*Given data*:

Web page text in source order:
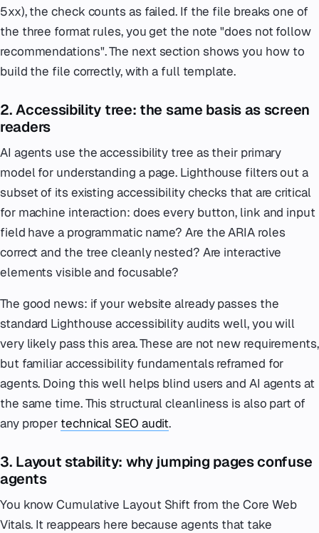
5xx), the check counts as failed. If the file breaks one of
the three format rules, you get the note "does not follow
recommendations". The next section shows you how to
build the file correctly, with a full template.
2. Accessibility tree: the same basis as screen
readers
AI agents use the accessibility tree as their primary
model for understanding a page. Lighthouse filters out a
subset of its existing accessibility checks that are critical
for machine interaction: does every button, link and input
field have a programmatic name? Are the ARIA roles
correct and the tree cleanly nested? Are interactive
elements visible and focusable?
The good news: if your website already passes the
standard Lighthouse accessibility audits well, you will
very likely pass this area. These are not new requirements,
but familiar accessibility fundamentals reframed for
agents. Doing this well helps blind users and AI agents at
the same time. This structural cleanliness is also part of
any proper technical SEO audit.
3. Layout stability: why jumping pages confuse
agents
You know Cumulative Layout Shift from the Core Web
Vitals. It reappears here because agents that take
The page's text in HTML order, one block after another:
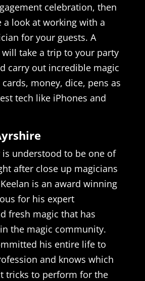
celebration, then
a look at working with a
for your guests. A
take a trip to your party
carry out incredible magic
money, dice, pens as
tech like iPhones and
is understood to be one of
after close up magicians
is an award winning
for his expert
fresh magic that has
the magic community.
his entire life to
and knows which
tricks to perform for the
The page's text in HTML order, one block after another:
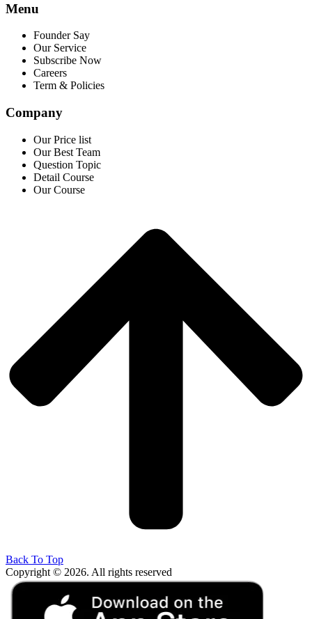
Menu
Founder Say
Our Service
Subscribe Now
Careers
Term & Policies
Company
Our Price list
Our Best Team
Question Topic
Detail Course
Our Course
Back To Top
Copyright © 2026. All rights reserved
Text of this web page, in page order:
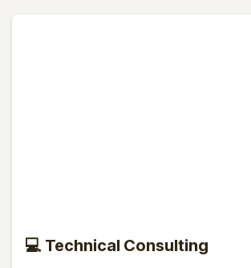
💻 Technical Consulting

*Task to carry out*: Quote the data above exactly from the line with "The good news: if" to the line with "carry out incredible magic", both ends counted, and nothing else. Pictures don't go in.

*Solution*:
The good news: if your website already passes the
standard Lighthouse accessibility audits well, you will
very likely pass this area. These are not new requirements,
but familiar accessibility fundamentals reframed for
agents. Doing this well helps blind users and AI agents at
the same time. This structural cleanliness is also part of
any proper technical SEO audit.
3. Layout stability: why jumping pages confuse
agents
You know Cumulative Layout Shift from the Core Web
Vitals. It reappears here because agents that take
The page's text in HTML order, one block after another:
celebration, then
a look at working with a
for your guests. A
take a trip to your party
carry out incredible magic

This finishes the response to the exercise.